Figure 6 shows an exploded view of an adapter in accordance with some embodiments of the present disclosure. In some embodiments, the adapter includes a body and a receiving shaft 66 disposed within and rotatably supported by the body. The body includes a base 61 and a cover 62 mechanically attached to the base 61 . The receiving shaft 66 is arranged on the base 61 and cover 62. In some embodiments, receiving shaft 66 includes receiving yoke 66-1 and chuck 66-2 opposite receiving yoke 66-1. Chuck 66-2 is configured to hold a surgical tool (ie, surgical tool T1 in Figure 1). The chuck 66-2 is aligned with a through hole in the cover 62 into which a surgical tool can be inserted. The receiving yoke 66-1 is exposed on the outside of the adapter. In this way, the receiving yoke 66-1 can receive the mechanical force from the drive shaft. Contact between the receiving yoke 66-1 and the drive shaft is designed to be as minimal as possible to prevent the generation of noise. In some embodiments, a groove (not shown) is formed on the receiving yoke 66-1, which groove is complementary to a protrusion of the drive shaft (ie, protrusion 41-1 in Figure 5) to receive the mechanical force.

In some embodiments, the adapter also includes first bearing 63 and second bearing 64 . In some embodiments, the first bearing 63 and the second bearing 64 are flanged bearings, in which extensions or lips on the outer rings of the bearings are designed to aid in mounting and positioning of the bearings. In some embodiments, the flange of the first bearing 63 is positioned on the surface of the base 61 facing the cover 62 . In some embodiments, the flange of the second bearing 64 is positioned on a surface of the base 61 facing away from the cover 62 .

In some embodiments, the adapter also includes a retaining ring 65. In some embodiments, the retaining ring 65 is mounted radially on the groove 66 - 3 of the receiving shaft 66 . Retaining ring 65 may be a C-shaped ring. In some embodiments, the diameter of receiving yoke 66-1 is greater than the diameter of chuck 66-2. In this way, the diameter of the receiving yoke 66 - 1 is wider than the inner rings of the first bearing 63 and the second bearing 64 . The first bearing 63 and the second bearing 64 may be sandwiched between the receiving yoke 66 - 1 and the retaining ring 65 . Therefore, the receiving yoke 66 - 1 and the retaining ring 65 serve to assist in the installation and positioning of the receiving shaft 66 .
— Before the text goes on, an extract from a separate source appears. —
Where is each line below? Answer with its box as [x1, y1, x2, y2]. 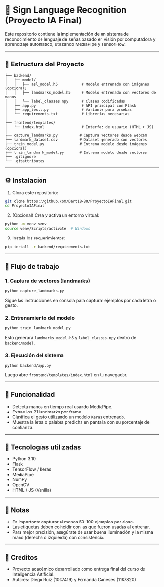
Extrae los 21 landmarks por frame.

Figure 7 shows an isometric view of a machine module in accordance with some embodiments of the present disclosure. In some embodiments, the machine module 80 is mechanically attached to the base platform 70 of the parallel manipulator. In some embodiments, machine module 80 includes: a plurality of actuators 81 configured to control movement of a plurality of arms of a parallel manipulator (i.e., arms 11-3 in Figure 1); and Shaft motor 82 configured to generate mechanical force for manipulating the surgical tool (ie, surgical tool T1 in FIG. 1 ).

In some embodiments, as shown in Figure 7, the base platform 70 includes an arm base 71 and an arm base 71. The base 71 surrounds the axis base 72 . The arm base 71 is used to provide structural support between the arms of the parallel manipulator and the actuator 81 of the machine module 80 . Shaft base 72 serves to provide structural support for shaft motor 82 . In some embodiments, drive shaft 40 is disposed within a recessed area of shaft base 72 . A portion of the shaft motor 82 may be exposed in a recessed area of the shaft base 72 . Drive shaft 40 and shaft motor 82 may be slidably engaged within the recessed area of shaft base 72 .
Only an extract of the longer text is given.